L’histoire est construite autour de l’absence d’Ahnah : cela fait un an que celle-ci a disparu sans que ses proches ne puissent savoir ce qui lui est arrivé. Ses ami·e·s, Charli, Paulie, Sam et Angel décident de retourner dans la clairière au fond des bois où ils et elles avaient l’habitude de se rassembler. Un lieu symbolique, qui les lie et les relie à leur amie disparue. Nous les suivons dans le voyage pour se rendre sur place, au cœur de la montagne et sommes témoins de leurs échanges, joyeux et tristes par moment. Nous les accompagnons aussi lors de la nuit qu’ils vont passer dans cette clairière. Cette nuit permettra-t-elle aux personnages d’obtenir une forme d’apaisement, quelque chose qui mettrait un point final aux questions qui les tiraillent ? C’est là tout l’enjeu du récit.
À travers la nuit excelle à décrire l’une de ces absences qui s’inscrivent si résolument en creux qu’elles en deviennent une présence qui habite nos vies et se manifeste de façon répétée, à la lisière de nos consciences. C’est là le tour de force de cette bande dessinée : faire exister dans la narration ce qui n’est pas là, montrer visuellement l’indicible. L’autrice fait preuve d’une grande maitrise graphique, aussi bien dans la représentation du mouvement (la planche où le renard surgit sous les roues de la voiture, qui l’évite au dernier moment) que dans celle d’une nature enveloppante et grandiose (à trop observer certaines cases, on entendrait presque le vent bruisser dans les feuilles). Si À travers la nuit est bien sa première bande dessinée, Joana Lorho est pourtant une habituée des projets collectifs, notamment avec l’employé du moi ; elle enseigne par ailleurs à L’ERG. À 42 ans, elle s’offre sa première bande dessinée solo.

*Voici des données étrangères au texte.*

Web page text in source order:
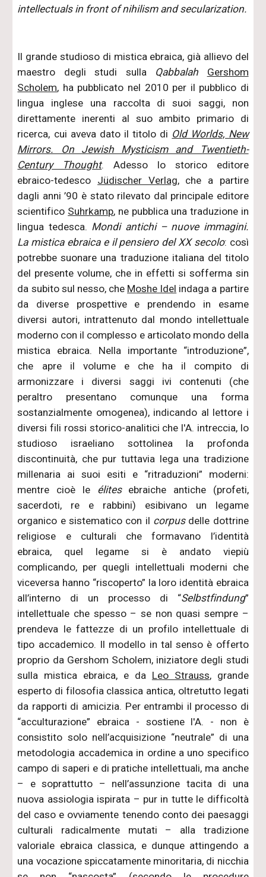
intellectuals in front of nihilism and secularization.
Il grande studioso di mistica ebraica, già allievo del
maestro degli studi sulla Qabbalah
Gershom
Scholem, ha pubblicato nel 2010 per il pubblico di
lingua inglese una raccolta di suoi saggi, non
direttamente inerenti al suo ambito primario di
ricerca, cui aveva dato il titolo di Old Worlds, New
Mirrors. On Jewish Mysticism and Twentieth-
Century Thought. Adesso lo storico editore
ebraico-tedesco Jüdischer Verlag, che a partire
dagli anni ’90 è stato rilevato dal principale editore
scientifico Suhrkamp, ne pubblica una traduzione in
lingua tedesca. Mondi antichi – nuove immagini.
La mistica ebraica e il pensiero del XX secolo: così
potrebbe suonare una traduzione italiana del titolo
del presente volume, che in effetti si sofferma sin
da subito sul nesso, che Moshe Idel indaga a partire
da diverse prospettive e prendendo in esame
diversi autori, intrattenuto dal mondo intellettuale
moderno con il complesso e articolato mondo della
mistica ebraica. Nella importante “introduzione”,
che apre il volume e che ha il compito di
armonizzare i diversi saggi ivi contenuti (che
peraltro presentano comunque una forma
sostanzialmente omogenea), indicando al lettore i
diversi fili rossi storico-analitici che l'A. intreccia, lo
studioso israeliano sottolinea la profonda
discontinuità, che pur tuttavia lega una tradizione
millenaria ai suoi esiti e “ritraduzioni” moderni:
mentre cioè le élitesebraiche antiche (profeti,
sacerdoti, re e rabbini) esibivano un legame
organico e sistematico con il corpusdelle dottrine
religiose e culturali che formavano l’identità
ebraica, quel legame si è andato viepiù
complicando, per quegli intellettuali moderni che
viceversa hanno “riscoperto” la loro identità ebraica
all’interno di un processo di “Selbstfindung”
intellettuale che spesso – se non quasi sempre –
prendeva le fattezze di un profilo intellettuale di
tipo accademico. Il modello in tal senso è offerto
proprio da Gershom Scholem, iniziatore degli studi
sulla mistica ebraica, e da Leo Strauss, grande
esperto di filosofia classica antica, oltretutto legati
da rapporti di amicizia. Per entrambi il processo di
“acculturazione” ebraica - sostiene l'A. - non è
consistito solo nell’acquisizione “neutrale” di una
metodologia accademica in ordine a uno specifico
campo di saperi e di pratiche intellettuali, ma anche
– e soprattutto – nell’assunzione tacita di una
nuova assiologia ispirata – pur in tutte le difficoltà
del caso e ovviamente tenendo conto dei paesaggi
culturali radicalmente mutati – alla tradizione
valoriale ebraica classica, e dunque attingendo a
una vocazione spiccatamente minoritaria, di nicchia
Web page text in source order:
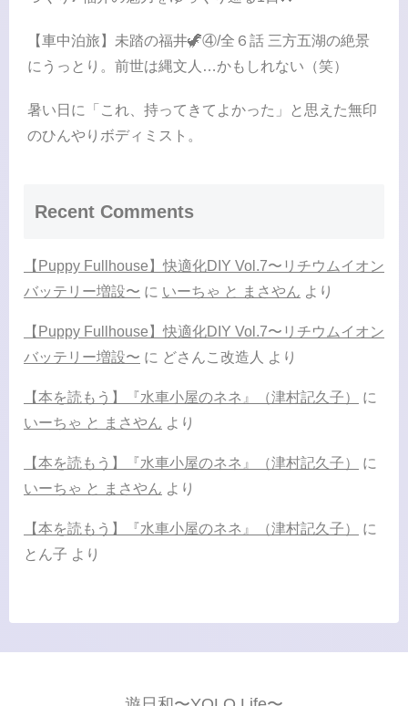
【車中泊旅】未踏の福井🦖④/全６話 三方五湖の絶景
にうっとり。前世は縄文人…かもしれない（笑）
暑い日に「これ、持ってきてよかった」と思えた無印
のひんやりボディミスト。
Recent Comments
【Puppy Fullhouse】快適化DIY Vol.7〜リチウムイオン
バッテリー増設〜 に いーちゃ と まさやん より
【Puppy Fullhouse】快適化DIY Vol.7〜リチウムイオン
バッテリー増設〜 に どさんこ改造人 より
【本を読もう】『水車小屋のネネ』（津村記久子）
に
いーちゃ と まさやん より
【本を読もう】『水車小屋のネネ』（津村記久子）
に
いーちゃ と まさやん より
【本を読もう】『水車小屋のネネ』（津村記久子）
に
とん子 より
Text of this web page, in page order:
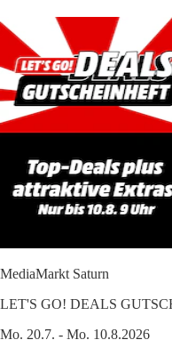
MediaMarkt Saturn
LET'S GO! DEALS
Mo. 20.7. - Mo. 10.8.2026
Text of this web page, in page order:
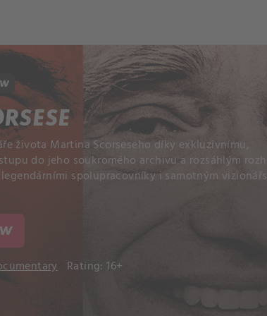
života Martina Scorseseho díky exkluzivnímu,
do jeho soukromého archivu a rozsáhlým
spolupracovníky i samotným
Rating: 16+
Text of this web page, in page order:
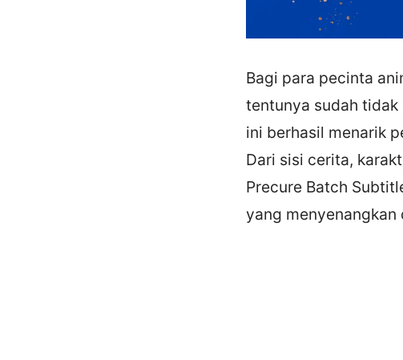
Bagi para pecinta
tentunya sudah
ini berhasil menarik
Dari sisi cerita,
Precure Batch
yang menyenangkan
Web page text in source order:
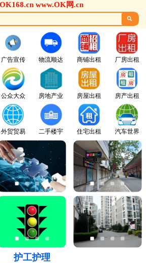
www.OK网.cn

广告宣传
公众大众
外贸贸易
物流顺达
房地产业
二手楼宇
商铺出租
房屋出租
住宅出租
厂房出租
房产出租
汽车世界
护工护理
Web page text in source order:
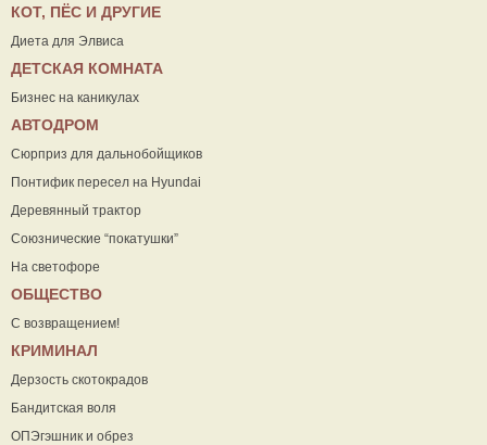
КОТ, ПЁС И ДРУГИЕ
Диета для Элвиса
ДЕТСКАЯ КОМНАТА
Бизнес на каникулах
АВТОДРОМ
Сюрприз для дальнобойщиков
Понтифик пересел на Hyundai
Деревянный трактор
Союзнические “покатушки”
На светофоре
ОБЩЕСТВО
С возвращением!
КРИМИНАЛ
Дерзость скотокрадов
Бандитская воля
ОПЭгэшник и обрез
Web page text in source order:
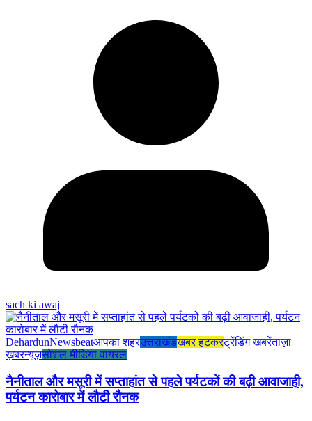
sach ki awaj
DehardunNewsbeatआपका शहरउत्तराखंडखबर हटकरट्रेंडिंग खबरेंताज़ा
ख़बरन्यूज़सोशल मीडिया वायरल
नैनीताल और मसूरी में सप्ताहांत से पहले पर्यटकों की बढ़ी आवाजाही,
पर्यटन कारोबार में लौटी रौनक
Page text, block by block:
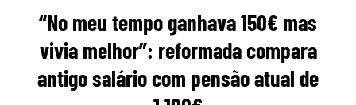
“No meu tempo ganhava 150€ mas
vivia melhor”: reformada compara
antigo salário com pensão atual de
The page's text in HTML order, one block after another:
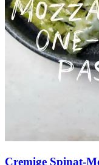
Cremige Spinat-
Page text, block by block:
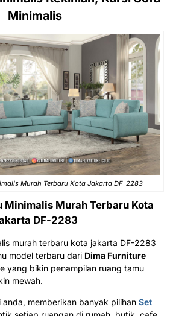
Minimalis
Murah Terbaru Kota Jakarta DF-2283
Minimalis Murah Terbaru Kota
DF-2283
murah terbaru kota jakarta DF-2283
model terbaru dari Dima Furniture
yang bikin penampilan ruang tamu
mewah.
anda, memberikan banyak pilihan Set
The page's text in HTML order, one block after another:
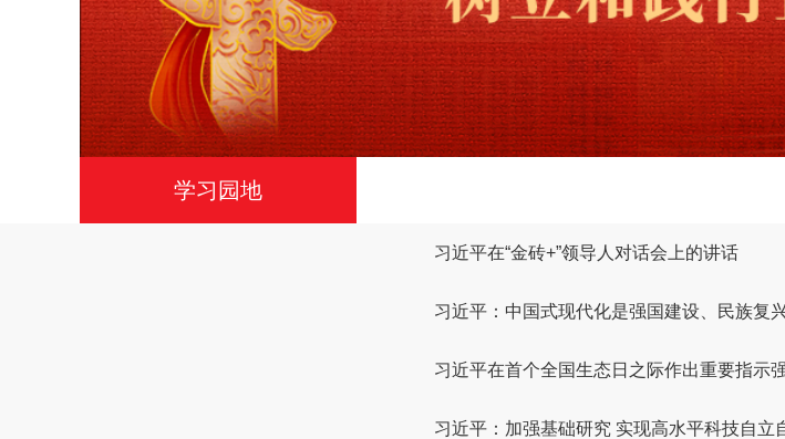
学习园地
习近平在“金砖+”领导人对话会上的讲话
习近平：中国式现代化是强国建设、民族复
习近平在首个全国生态日之际作出重要指示
习近平：加强基础研究 实现高水平科技自立
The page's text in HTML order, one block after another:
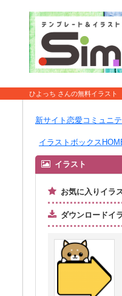
ひよっち さんの無料イラスト
新サイト恋愛コミュニ
イラストボックス
イラスト
お気に入りイラ
ダウンロードイ
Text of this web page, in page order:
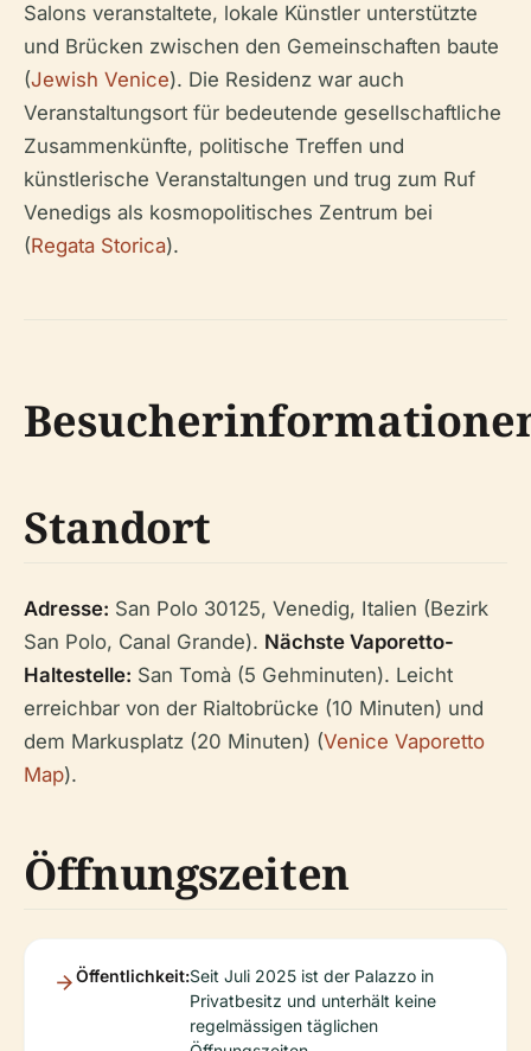
Salons veranstaltete, lokale Künstler unterstützte
und Brücken zwischen den Gemeinschaften baute
(Jewish Venice). Die Residenz war auch
Veranstaltungsort für bedeutende gesellschaftliche
Zusammenkünfte, politische Treffen und
künstlerische Veranstaltungen und trug zum Ruf
Venedigs als kosmopolitisches Zentrum bei
(Regata Storica).
Standort
Adresse: San Polo 30125, Venedig, Italien (Bezirk
San Polo, Canal Grande). Nächste Vaporetto-
Haltestelle: San Tomà (5 Gehminuten). Leicht
erreichbar von der Rialtobrücke (10 Minuten) und
dem Markusplatz (20 Minuten) (Venice Vaporetto
Map).
Öffnungszeiten
Öffentlichkeit:Seit Juli 2025 ist der Palazzo in
Privatbesitz und unterhält keine
regelmässigen täglichen
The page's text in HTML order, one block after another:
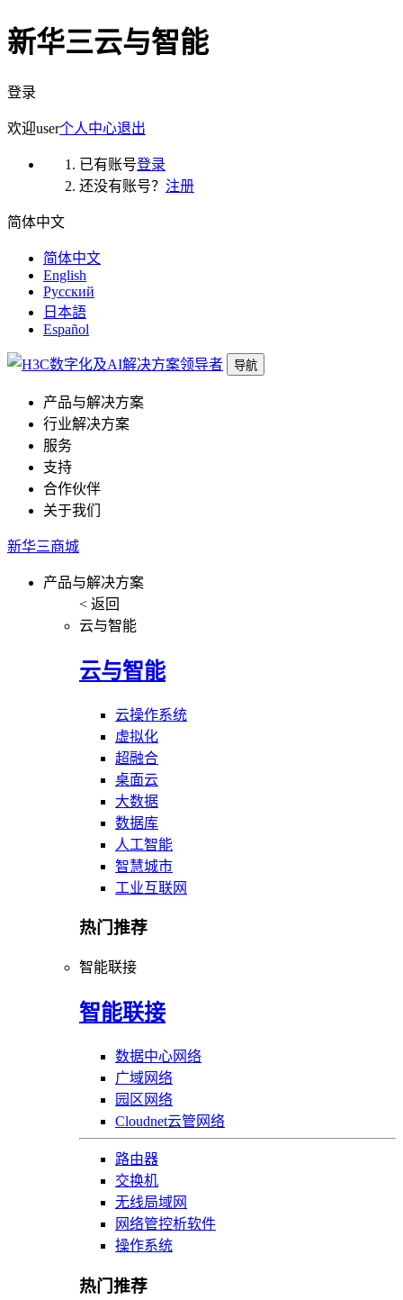
新华三云与智能
登录
欢迎user个人中心退出
已有账号登录
还没有账号？ 注册
简体中文
简体中文
English
Русский
日本語
Español
导航
产品与解决方案
行业解决方案
服务
支持
合作伙伴
关于我们
新华三商城
产品与解决方案
< 返回
云与智能
云与智能
云操作系统
虚拟化
超融合
桌面云
大数据
数据库
人工智能
智慧城市
工业互联网
热门推荐
智能联接
智能联接
数据中心网络
广域网络
园区网络
Cloudnet云管网络
路由器
交换机
无线局域网
网络管控析软件
操作系统
热门推荐

Sous l’apparence tranquille d’une ode à l’amitié, ce récit graphique est cependant subtilement politique (mais tous les récits ne le sont-ils pas, d’une certaine manière ?). Car l’amour est au cœur de l’histoire, un amour qui va au-delà de l’amour romantique et au-delà des liens de sang (à ce sujet la dernière scène de la bd est tout à fait éclairante) : l’amour des familles qu’on se choisit et qui est parfois nommé, de façon tiède, « amitié » et que l’autrice place ici au centre de son propos. Mais cet amour ne suffit pas face à l’absence : les 4 personnages qui sont en recherche d’une forme de résolution ou tout le moins de réparation ne trouveront celle-ci qu’en embrassant ensemble l’étreinte d’une nature soignante. La nature est représentée dans sa pleine puissance, et cependant sans naïveté ni mysticisme. Elle n’est d’ailleurs pas dénuée de cruauté, comme en témoigne la scène de la petite renarde qui mord violemment l’oreille d’Ahnah. À ce propos, attention : âmes sensibles (😊), la bande dessinée utilise des points médians tantôt pour marquer la non-binarité de l’un·e des personnages, tantôt pour respecter l’inclusivité en nommant l’ensemble du groupe. Le politique peut aisément se glisser entre deux phylactères, la subversion se cacher entre deux planches aux tons et aux textures merveilleusement poudrées. Vous voilà prévenu·e·s !
Avec À travers la nuit , Joanna Lorho nous propose un récit d’une grande sensibilité et d’une intelligence rare. Une pépite à savourer et à méditer.